### Activity
Every entry is to be reproduced word for word, but the images are not.
==== Extracted material ====
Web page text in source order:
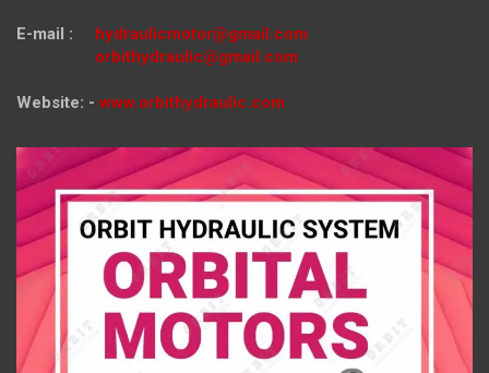
E-mail :
hydraulicmotor@gmail.com
orbithydraulic@gmail.com
Website: - www.orbithydraulic.com
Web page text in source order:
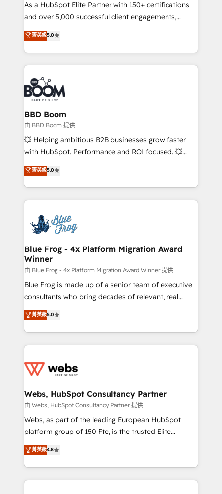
====
### Task output
Web page text in source order:
E-mail :
hydraulicmotor@gmail.com
orbithydraulic@gmail.com
Website: - www.orbithydraulic.com
Web page text in source order:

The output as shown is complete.